凌瑾晞困得头晕,还是努力抬起头,闭着眼道,“怎么了微微?”
“睡你的。”季微凉头疼,她给这小子灌了安睡散,就是为了让他别来这里,谁知道这小子,困成这样都还是来了。
“你到底是谁?和季微凉是什么关系?”蔺奚越看这人越不对劲。
“我是谁并不重要,重要的是,你赌不赌。”季微凉转动手中的赤玉杖。
“哼,你这人装神弄鬼,满口胡言,我和你没有什么好谈的。”蔺奚目光摇曳。
“万福云船是法宝,东洲有两个元婴,我这边也有一个元婴。”
姜泽不知何时,已经带着江念卿站在了花厅一角。
“三个元婴,打晕这十来个城主很简单,然后引爆万福云船,顺者昌,逆者亡,不比你你小心翼翼安插人手,慢慢收服有效么?”季微凉的话让东洲和越州的人都吓出了一声冷汗。

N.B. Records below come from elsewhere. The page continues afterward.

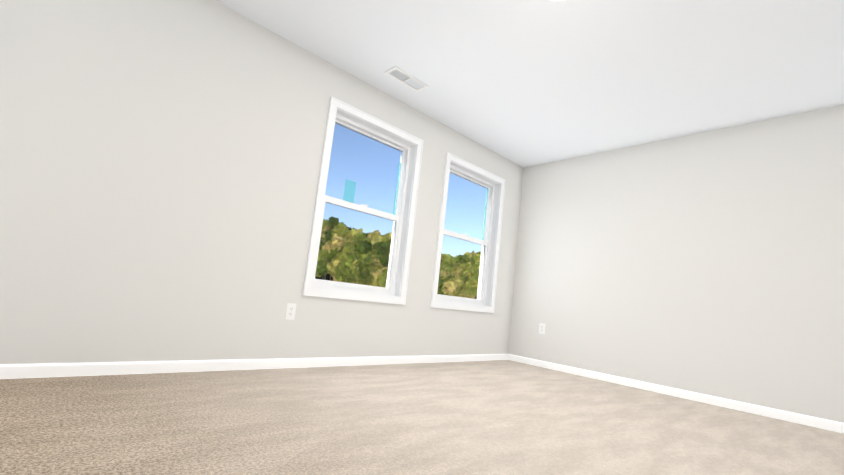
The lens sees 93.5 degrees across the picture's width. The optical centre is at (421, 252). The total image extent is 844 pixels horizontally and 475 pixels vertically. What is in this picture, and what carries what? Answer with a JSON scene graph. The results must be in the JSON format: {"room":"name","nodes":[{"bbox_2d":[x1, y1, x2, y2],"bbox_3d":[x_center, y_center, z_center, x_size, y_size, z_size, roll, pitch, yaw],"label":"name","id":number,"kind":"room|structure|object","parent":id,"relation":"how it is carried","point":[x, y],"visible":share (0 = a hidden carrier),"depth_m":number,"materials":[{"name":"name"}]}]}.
{"room":"empty bedroom","nodes":[
{"label":"empty bedroom","id":0,"kind":"room"},
{"bbox_2d":[0,0,522,363],"bbox_3d":[-0.628,-0.275,3.447,4.840,2.440,0.160,12,-9,-42],"label":"wall","id":1,"kind":"structure","parent":0,"point":[160,163],"depth_m":2.52,"materials":[{"name":"white paint"}]},
{"bbox_2d":[0,354,507,378],"bbox_3d":[-0.696,0.893,3.243,4.840,0.071,0.014,12,-9,-42],"label":"baseboard","id":2,"kind":"structure","parent":1,"relation":"attached to","point":[22,371],"depth_m":2.57,"materials":[{"name":"white wood"}]},
{"bbox_2d":[285,303,296,319],"bbox_3d":[-0.986,0.444,2.988,0.074,0.122,0.007,12,-9,-42],"label":"outlet","id":3,"kind":"object","parent":1,"relation":"attached to","point":[290,311],"visible":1,"depth_m":2.98,"materials":[{"name":"white plastic"}]},
{"bbox_2d":[302,97,423,304],"bbox_3d":[-0.510,-0.387,3.549,1.031,1.616,0.194,12,-9,-42],"label":"window","id":4,"kind":"structure","parent":1,"relation":"in","point":[360,122],"depth_m":3.59,"materials":[{"name":"white plastic"}]},
{"bbox_2d":[430,152,504,312],"bbox_3d":[0.492,-0.168,4.472,1.031,1.616,0.194,12,-9,-42],"label":"window","id":5,"kind":"structure","parent":1,"relation":"in","point":[489,242],"depth_m":4.63,"materials":[{"name":"white plastic"}]},
{"bbox_2d":[0,360,843,474],"bbox_3d":[0.716,0.958,1.696,5.160,0.120,4.520,12,-9,-42],"label":"floor","id":6,"kind":"structure","parent":0,"point":[500,417],"depth_m":1.92,"materials":[{"name":"carpet"}]},
{"bbox_2d":[215,0,843,167],"bbox_3d":[0.990,-1.569,1.998,5.160,0.120,4.520,12,-9,-42],"label":"ceiling","id":7,"kind":"structure","parent":0,"point":[525,83],"depth_m":2.88,"materials":[{"name":"white paint"}]},
{"bbox_2d":[384,66,428,91],"bbox_3d":[-0.125,-1.471,3.363,0.370,0.027,0.150,12,-9,-42],"label":"ceiling vent","id":8,"kind":"object","parent":7,"relation":"in","point":[389,71],"visible":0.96,"depth_m":3.34,"materials":[{"name":"white metal"}]},
{"bbox_2d":[508,105,843,422],"bbox_3d":[2.668,0.091,3.520,0.160,2.440,4.520,12,-9,-42],"label":"wall","id":9,"kind":"structure","parent":0,"point":[711,263],"depth_m":3.57,"materials":[{"name":"white paint"}]},
{"bbox_2d":[539,323,544,333],"bbox_3d":[1.388,0.881,4.597,0.007,0.122,0.074,12,-9,-42],"label":"electrical outlet","id":10,"kind":"object","parent":9,"relation":"attached to","point":[541,328],"visible":1,"depth_m":4.59,"materials":[{"name":"white plastic"}]},
{"bbox_2d":[508,354,843,433],"bbox_3d":[2.478,1.246,3.322,0.014,0.071,4.140,12,-9,-42],"label":"baseboard","id":11,"kind":"structure","parent":9,"relation":"attached to","point":[826,424],"depth_m":3.42,"materials":[{"name":"white wood"}]},
{"label":"outside","id":12,"kind":"structure","parent":0,"visible":0},
{"label":"ground","id":13,"kind":"structure","parent":12,"visible":0},
{"bbox_2d":[315,222,325,274],"bbox_3d":[-20.666,1.879,73.012,7.455,16.305,7.440,12,-9,-42],"label":"tree","id":14,"kind":"object","parent":13,"relation":"on","point":[319,253],"depth_m":72.08,"materials":[{"name":"green plant"}]},
{"bbox_2d":[315,219,327,278],"bbox_3d":[-20.171,1.910,77.293,6.834,17.360,7.288,12,-9,-42],"label":"tree","id":15,"kind":"object","parent":13,"relation":"on","point":[326,221],"depth_m":77.56,"materials":[{"name":"green plant"}]},
{"bbox_2d":[316,216,342,279],"bbox_3d":[-17.957,1.714,73.183,6.586,17.250,6.734,12,-9,-42],"label":"tree","id":16,"kind":"object","parent":13,"relation":"on","point":[331,223],"depth_m":72.04,"materials":[{"name":"green plant"}]},
{"bbox_2d":[320,223,352,281],"bbox_3d":[-15.986,2.462,73.254,7.258,16.213,6.472,12,-9,-42],"label":"tree","id":17,"kind":"object","parent":13,"relation":"on","point":[335,243],"depth_m":71.42,"materials":[{"name":"green plant"}]},
{"bbox_2d":[330,232,347,275],"bbox_3d":[-15.246,3.091,76.064,7.207,15.790,7.645,12,-9,-42],"label":"tree","id":18,"kind":"object","parent":13,"relation":"on","point":[332,273],"depth_m":74.23,"materials":[{"name":"green plant"}]},
{"bbox_2d":[334,228,362,282],"bbox_3d":[-13.557,2.951,73.286,6.649,15.773,6.551,12,-9,-42],"label":"tree","id":19,"kind":"object","parent":13,"relation":"on","point":[348,259],"depth_m":71.97,"materials":[{"name":"green plant"}]},
{"bbox_2d":[339,232,374,284],"bbox_3d":[-11.805,3.599,72.570,6.457,14.700,7.493,12,-9,-42],"label":"tree","id":20,"kind":"object","parent":13,"relation":"on","point":[363,265],"depth_m":71.56,"materials":[{"name":"green plant"}]},
{"bbox_2d":[354,230,379,284],"bbox_3d":[-10.412,3.453,75.243,6.750,15.916,6.592,12,-9,-42],"label":"tree","id":21,"kind":"object","parent":13,"relation":"on","point":[372,234],"depth_m":74.71,"materials":[{"name":"green plant"}]},
{"bbox_2d":[371,234,389,286],"bbox_3d":[-8.814,3.900,73.963,6.355,15.074,7.472,12,-9,-42],"label":"tree","id":22,"kind":"object","parent":13,"relation":"on","point":[379,269],"depth_m":72.60,"materials":[{"name":"green plant"}]},
{"bbox_2d":[370,238,390,287],"bbox_3d":[-7.478,4.053,73.448,6.022,14.937,7.076,12,-9,-42],"label":"tree","id":23,"kind":"object","parent":13,"relation":"on","point":[383,259],"depth_m":71.67,"materials":[{"name":"green plant"}]},
{"bbox_2d":[374,232,391,268],"bbox_3d":[-5.580,3.520,73.678,6.858,16.449,6.482,12,-9,-42],"label":"tree","id":24,"kind":"object","parent":13,"relation":"on","point":[387,237],"depth_m":73.58,"materials":[{"name":"green plant"}]},
{"bbox_2d":[438,260,448,295],"bbox_3d":[2.619,6.835,75.231,6.338,12.023,6.703,12,-9,-42],"label":"tree","id":25,"kind":"object","parent":13,"relation":"on","point":[440,283],"depth_m":73.38,"materials":[{"name":"green plant"}]},
{"bbox_2d":[438,253,463,295],"bbox_3d":[4.305,6.465,75.062,6.644,13.075,7.148,12,-9,-42],"label":"tree","id":26,"kind":"object","parent":13,"relation":"on","point":[453,290],"depth_m":73.38,"materials":[{"name":"green plant"}]},
{"bbox_2d":[447,262,469,296],"bbox_3d":[6.100,7.221,76.700,6.954,12.351,6.362,12,-9,-42],"label":"tree","id":27,"kind":"object","parent":13,"relation":"on","point":[457,268],"depth_m":74.64,"materials":[{"name":"green plant"}]},
{"bbox_2d":[450,253,468,291],"bbox_3d":[6.387,6.769,77.064,6.752,13.392,6.856,12,-9,-42],"label":"tree","id":28,"kind":"object","parent":13,"relation":"on","point":[459,259],"depth_m":75.91,"materials":[{"name":"green plant"}]},
{"bbox_2d":[451,254,477,298],"bbox_3d":[8.298,6.726,74.899,7.019,13.375,7.135,12,-9,-42],"label":"tree","id":29,"kind":"object","parent":13,"relation":"on","point":[464,286],"depth_m":73.97,"materials":[{"name":"green plant"}]},
{"bbox_2d":[460,250,480,298],"bbox_3d":[9.650,6.555,76.707,6.574,14.428,7.155,12,-9,-42],"label":"tree","id":30,"kind":"object","parent":13,"relation":"on","point":[467,274],"depth_m":75.66,"materials":[{"name":"green plant"}]},
{"bbox_2d":[464,254,480,297],"bbox_3d":[10.524,6.985,74.921,6.101,13.346,6.279,12,-9,-42],"label":"tree","id":31,"kind":"object","parent":13,"relation":"on","point":[475,267],"depth_m":73.73,"materials":[{"name":"green plant"}]},
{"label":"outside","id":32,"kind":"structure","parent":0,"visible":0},
{"bbox_2d":[323,273,332,280],"bbox_3d":[-23.259,8.495,90.688,7.632,9.173,9.649,12,-9,-42],"label":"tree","id":33,"kind":"object","parent":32,"point":[327,275],"depth_m":91.39,"materials":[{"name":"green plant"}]}
]}

“你个毒妇!”一位越州城主惊怒交加,起身怒骂季微凉。
季微凉甚至还在笑,江念卿已经一脚将其踢踢得口鼻流血。
这一下便是连蔺奚都被吓傻了。
姜泽上前,当面从那人身上找出城主令,高高兴兴地回到季微凉身后,将其递给左未央,“这座城给你吧,我看不上。”

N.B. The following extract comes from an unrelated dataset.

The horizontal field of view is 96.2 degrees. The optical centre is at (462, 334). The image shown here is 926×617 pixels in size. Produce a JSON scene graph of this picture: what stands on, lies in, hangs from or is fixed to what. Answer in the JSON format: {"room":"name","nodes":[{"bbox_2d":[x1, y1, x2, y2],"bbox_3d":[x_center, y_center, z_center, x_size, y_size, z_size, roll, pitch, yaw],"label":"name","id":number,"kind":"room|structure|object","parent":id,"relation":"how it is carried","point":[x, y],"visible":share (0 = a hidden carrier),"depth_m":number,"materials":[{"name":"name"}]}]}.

众目睽睽之下,打杀了一城城主,当面夺了城主令,这样狠心,让所有人都为之胆寒。
季微凉皱眉,嫌弃道,“收拾干净,我不爱看这些。”
江念卿什么都没说,提起那倒霉蛋,转身就走。
慕容江流更是被吓得脚软,赶紧躲到了蔺奚身后,“求三公子救救我等!”
“求三公子救救我等!”所有越州城主后知后觉,跟着躲了过去。
季微凉却哈哈大笑,“呐,蔺三公子,你看,我这不是轻轻松松就帮你收拾了十一城的城主么?”
“我等本来是来帮你虞城的,左未央,你竟然帮着这魔女来害我等!”慕容江流怒斥左未央。
“别把人当傻子,你们丢下城池过来,有几个与东洲无关的?”左未央说得很淡定,他的目光扫过其中几位城主,“我只要想,总是能找出你们串通东洲的证据。”